The response must consist of every record, restated word for word.

---------- INPUT DATA

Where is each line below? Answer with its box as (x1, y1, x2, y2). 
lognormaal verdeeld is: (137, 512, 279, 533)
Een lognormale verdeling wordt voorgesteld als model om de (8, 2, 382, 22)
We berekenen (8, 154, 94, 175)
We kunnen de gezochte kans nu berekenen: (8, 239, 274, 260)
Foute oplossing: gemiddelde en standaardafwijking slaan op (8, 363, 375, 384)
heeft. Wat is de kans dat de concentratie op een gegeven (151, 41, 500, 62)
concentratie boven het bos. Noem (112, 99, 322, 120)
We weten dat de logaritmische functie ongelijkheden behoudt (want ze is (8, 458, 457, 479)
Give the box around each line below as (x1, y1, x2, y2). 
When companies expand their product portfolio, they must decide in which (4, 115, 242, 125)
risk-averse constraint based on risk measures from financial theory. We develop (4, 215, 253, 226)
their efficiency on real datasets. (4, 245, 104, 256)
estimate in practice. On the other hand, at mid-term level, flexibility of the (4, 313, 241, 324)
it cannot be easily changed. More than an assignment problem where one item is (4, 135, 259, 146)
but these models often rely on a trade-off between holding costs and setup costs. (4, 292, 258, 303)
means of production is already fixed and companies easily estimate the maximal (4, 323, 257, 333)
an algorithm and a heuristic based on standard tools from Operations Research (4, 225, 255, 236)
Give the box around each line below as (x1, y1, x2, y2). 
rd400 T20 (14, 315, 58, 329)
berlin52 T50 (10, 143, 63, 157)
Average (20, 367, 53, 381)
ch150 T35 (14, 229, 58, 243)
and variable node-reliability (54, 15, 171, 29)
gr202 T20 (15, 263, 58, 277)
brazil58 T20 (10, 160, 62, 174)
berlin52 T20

--------------------

■ SOLUTION TO THIS TASK
Where is each line below? Answer with its box as (x1, y1, x2, y2). 
lognormaal verdeeld is: (137, 512, 279, 533)
Een lognormale verdeling wordt voorgesteld als model om de (8, 2, 382, 22)
We berekenen (8, 154, 94, 175)
We kunnen de gezochte kans nu berekenen: (8, 239, 274, 260)
Foute oplossing: gemiddelde en standaardafwijking slaan op (8, 363, 375, 384)
heeft. Wat is de kans dat de concentratie op een gegeven (151, 41, 500, 62)
concentratie boven het bos. Noem (112, 99, 322, 120)
We weten dat de logaritmische functie ongelijkheden behoudt (want ze is (8, 458, 457, 479)
Give the box around each line below as (x1, y1, x2, y2). 
When companies expand their product portfolio, they must decide in which (4, 115, 242, 125)
risk-averse constraint based on risk measures from financial theory. We develop (4, 215, 253, 226)
their efficiency on real datasets. (4, 245, 104, 256)
estimate in practice. On the other hand, at mid-term level, flexibility of the (4, 313, 241, 324)
it cannot be easily changed. More than an assignment problem where one item is (4, 135, 259, 146)
but these models often rely on a trade-off between holding costs and setup costs. (4, 292, 258, 303)
means of production is already fixed and companies easily estimate the maximal (4, 323, 257, 333)
an algorithm and a heuristic based on standard tools from Operations Research (4, 225, 255, 236)
Give the box around each line below as (x1, y1, x2, y2). 
rd400 T20 (14, 315, 58, 329)
berlin52 T50 (10, 143, 63, 157)
Average (20, 367, 53, 381)
ch150 T35 (14, 229, 58, 243)
and variable node-reliability (54, 15, 171, 29)
gr202 T20 (15, 263, 58, 277)
brazil58 T20 (10, 160, 62, 174)
berlin52 T20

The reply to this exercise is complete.